Malware poses serious security issues, including the leakage of personal information and crucial data, as well as causing system paralysis [1]. Traditionally, signature-based detection methods based on static and dynamic features have been used to detect such malware. Static signatures are defined by elements that can be extracted without executing the malware, such as hardcoded key values, string information, file signatures, and file hash values. Dynamic signatures refer to information extracted after executing the malware in a virtual environment, primarily including dynamically loaded API (Application Programming Interface) and network traffic information from a Sandbox [2,3]. With the diversification of cyber-attacks, the use of malware for attacks has increased. To mitigate the attacks caused by malware, research utilizing machine learning has actively been conducted. The previously introduced detection methods have proven effective in detecting malware by training machine learning models with existing malware [4,5]. However, these methods struggle to detect new malware or variants since they primarily learn from the features of known malware [6]. To overcome this, we designed our detection method to analyze newly emerged malware by adapting the few-shot learning (FSL) approach [7]. Few-shot learning (FSL) is a machine learning method that allows for rapid learning and generalization from a small amount of data without needing large datasets. Unlike traditional machine learning, which relies on existing data for performance evaluation, FSL enables predictions for small or unfamiliar datasets by learning classification methods. In FSL, the dataset is divided into a support set for training and a query set for evaluating the performance of the trained model [8]. Among the many kinds of few-shot learning algorithms, our method utilizes a Siamese network algorithm demonstrating excellent performance. The Siamese neural network, designed based on few-shot learning, receives two input data and vectorizes them through the neural network. Then, it measures the similarity between the two vectors using various distance functions such as L1 distance, cosine distance, and L2 distance to perform classification [9].

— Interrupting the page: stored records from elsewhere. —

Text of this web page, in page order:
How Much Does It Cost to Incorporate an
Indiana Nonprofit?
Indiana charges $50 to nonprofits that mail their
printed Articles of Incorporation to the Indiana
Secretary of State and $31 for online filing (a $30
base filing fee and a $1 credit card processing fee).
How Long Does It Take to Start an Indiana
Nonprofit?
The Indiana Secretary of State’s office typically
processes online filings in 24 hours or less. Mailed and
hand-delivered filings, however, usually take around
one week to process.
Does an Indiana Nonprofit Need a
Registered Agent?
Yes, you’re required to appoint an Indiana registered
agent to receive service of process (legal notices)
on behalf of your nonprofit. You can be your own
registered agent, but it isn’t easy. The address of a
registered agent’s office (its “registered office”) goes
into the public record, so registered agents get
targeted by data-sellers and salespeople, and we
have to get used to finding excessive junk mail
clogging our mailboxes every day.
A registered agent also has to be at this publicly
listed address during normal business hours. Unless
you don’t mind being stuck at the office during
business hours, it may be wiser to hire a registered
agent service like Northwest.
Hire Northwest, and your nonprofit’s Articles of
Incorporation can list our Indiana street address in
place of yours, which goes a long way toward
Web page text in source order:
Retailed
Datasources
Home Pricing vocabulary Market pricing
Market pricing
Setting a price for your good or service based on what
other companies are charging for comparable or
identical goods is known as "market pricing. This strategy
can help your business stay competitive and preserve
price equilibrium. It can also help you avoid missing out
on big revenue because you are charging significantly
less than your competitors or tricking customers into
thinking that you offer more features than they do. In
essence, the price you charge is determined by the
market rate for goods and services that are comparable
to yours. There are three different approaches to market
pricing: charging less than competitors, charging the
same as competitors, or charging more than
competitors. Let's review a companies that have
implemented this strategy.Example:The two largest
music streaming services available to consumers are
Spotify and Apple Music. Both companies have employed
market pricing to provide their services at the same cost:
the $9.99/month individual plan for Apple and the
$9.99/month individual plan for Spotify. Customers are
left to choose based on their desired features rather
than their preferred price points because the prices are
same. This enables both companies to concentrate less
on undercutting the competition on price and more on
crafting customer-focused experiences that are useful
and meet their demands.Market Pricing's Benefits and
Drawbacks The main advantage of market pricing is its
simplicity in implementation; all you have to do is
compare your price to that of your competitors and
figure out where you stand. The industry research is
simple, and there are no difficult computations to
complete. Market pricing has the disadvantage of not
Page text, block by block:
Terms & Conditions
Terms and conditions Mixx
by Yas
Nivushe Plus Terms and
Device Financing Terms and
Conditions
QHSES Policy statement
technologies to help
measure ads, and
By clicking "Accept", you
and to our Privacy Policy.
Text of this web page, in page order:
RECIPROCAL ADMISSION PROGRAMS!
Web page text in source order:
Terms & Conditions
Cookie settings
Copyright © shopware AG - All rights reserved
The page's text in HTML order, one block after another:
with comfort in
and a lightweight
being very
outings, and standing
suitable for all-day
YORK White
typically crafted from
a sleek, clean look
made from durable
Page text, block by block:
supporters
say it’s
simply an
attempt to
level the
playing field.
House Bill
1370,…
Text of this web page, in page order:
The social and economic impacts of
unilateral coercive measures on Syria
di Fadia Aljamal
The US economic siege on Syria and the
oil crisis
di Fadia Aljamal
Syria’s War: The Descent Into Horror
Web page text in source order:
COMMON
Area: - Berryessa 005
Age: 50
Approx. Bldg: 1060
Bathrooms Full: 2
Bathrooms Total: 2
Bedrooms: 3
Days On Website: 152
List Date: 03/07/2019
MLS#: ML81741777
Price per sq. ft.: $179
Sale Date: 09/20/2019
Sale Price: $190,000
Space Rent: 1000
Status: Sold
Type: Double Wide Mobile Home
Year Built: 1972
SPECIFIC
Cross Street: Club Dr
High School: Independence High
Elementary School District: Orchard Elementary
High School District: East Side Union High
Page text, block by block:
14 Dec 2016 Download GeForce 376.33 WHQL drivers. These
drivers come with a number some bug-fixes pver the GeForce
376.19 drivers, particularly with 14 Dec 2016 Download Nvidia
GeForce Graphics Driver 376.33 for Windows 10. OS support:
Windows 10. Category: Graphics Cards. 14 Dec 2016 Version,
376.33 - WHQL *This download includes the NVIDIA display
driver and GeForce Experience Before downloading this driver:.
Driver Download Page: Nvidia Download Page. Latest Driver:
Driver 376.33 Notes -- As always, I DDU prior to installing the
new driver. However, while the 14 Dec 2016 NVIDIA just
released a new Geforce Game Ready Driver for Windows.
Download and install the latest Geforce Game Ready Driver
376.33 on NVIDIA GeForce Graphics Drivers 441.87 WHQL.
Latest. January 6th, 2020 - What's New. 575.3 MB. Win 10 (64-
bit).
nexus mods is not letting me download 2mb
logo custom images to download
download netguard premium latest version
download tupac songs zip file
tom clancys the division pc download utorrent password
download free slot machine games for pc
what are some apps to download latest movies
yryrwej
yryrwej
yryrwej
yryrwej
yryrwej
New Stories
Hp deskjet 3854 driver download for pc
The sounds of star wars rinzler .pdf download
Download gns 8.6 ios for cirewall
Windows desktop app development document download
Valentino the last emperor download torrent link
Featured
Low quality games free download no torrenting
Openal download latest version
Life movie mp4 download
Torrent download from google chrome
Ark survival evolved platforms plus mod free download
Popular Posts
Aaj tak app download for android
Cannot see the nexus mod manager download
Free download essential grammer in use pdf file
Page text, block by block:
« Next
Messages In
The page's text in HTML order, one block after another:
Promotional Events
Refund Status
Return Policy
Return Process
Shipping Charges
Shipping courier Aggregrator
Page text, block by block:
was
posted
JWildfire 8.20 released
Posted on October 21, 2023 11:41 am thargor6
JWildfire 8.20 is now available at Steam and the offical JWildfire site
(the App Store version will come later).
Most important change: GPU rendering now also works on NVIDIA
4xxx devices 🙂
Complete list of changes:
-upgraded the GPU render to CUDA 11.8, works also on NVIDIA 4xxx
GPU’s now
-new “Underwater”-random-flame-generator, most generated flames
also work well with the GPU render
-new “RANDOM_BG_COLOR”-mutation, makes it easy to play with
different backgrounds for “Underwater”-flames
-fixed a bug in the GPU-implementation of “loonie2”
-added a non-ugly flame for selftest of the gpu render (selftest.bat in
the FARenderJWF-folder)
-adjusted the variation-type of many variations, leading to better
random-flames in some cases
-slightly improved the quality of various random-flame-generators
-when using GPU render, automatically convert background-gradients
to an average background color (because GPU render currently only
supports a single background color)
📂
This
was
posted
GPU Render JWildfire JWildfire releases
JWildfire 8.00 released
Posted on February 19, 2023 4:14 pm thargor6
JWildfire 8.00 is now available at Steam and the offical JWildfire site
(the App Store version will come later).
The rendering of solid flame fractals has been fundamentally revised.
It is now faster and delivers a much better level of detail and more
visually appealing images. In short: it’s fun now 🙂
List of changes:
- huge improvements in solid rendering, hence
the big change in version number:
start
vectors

We propose a dual Siamese network architecture that integrates two Siamese networks, each learning from byte images and opcode frequency-based images. The framework selects a small number of image pairs created from malware data, including opcode frequency image pairs and byte image pairs, trains two independent models, and measures each model’s similarity before applying weights for detection. Byte images represent binary data directly, allowing for a detailed understanding of the file’s content and structure, while opcode frequency-based images represent the program’s instruction set, learning specific behavior patterns of malware. Combining these two distinct features information effectively analyzes and detects malware from multiple perspectives.
In other words, our framework enhances malware detection performance by utilizing both byte images and opcode frequency-based images, and the framework outperformed previous studies and other research using the same dataset. Additionally, by suggesting a method using the pre-trained VGG16 (Visual Geometry Group-16) model, to select representative samples, we improved detection efficiency by comparing more relevant samples.
The structure of this paper is as follows: Section 2 discusses related work on malware detection, Section 3 details the transformation of the dataset into a form usable for training, including byte images and opcode frequency-based images, and the dual Siamese network architecture and components. Section 4 presents the experimental results and the malware detection performance of the proposed framework, and conducts a comparative analysis with related work to our proposed method. Section 5 presents the conclusions, outlines future research, and discusses the limitations and implications of this paper.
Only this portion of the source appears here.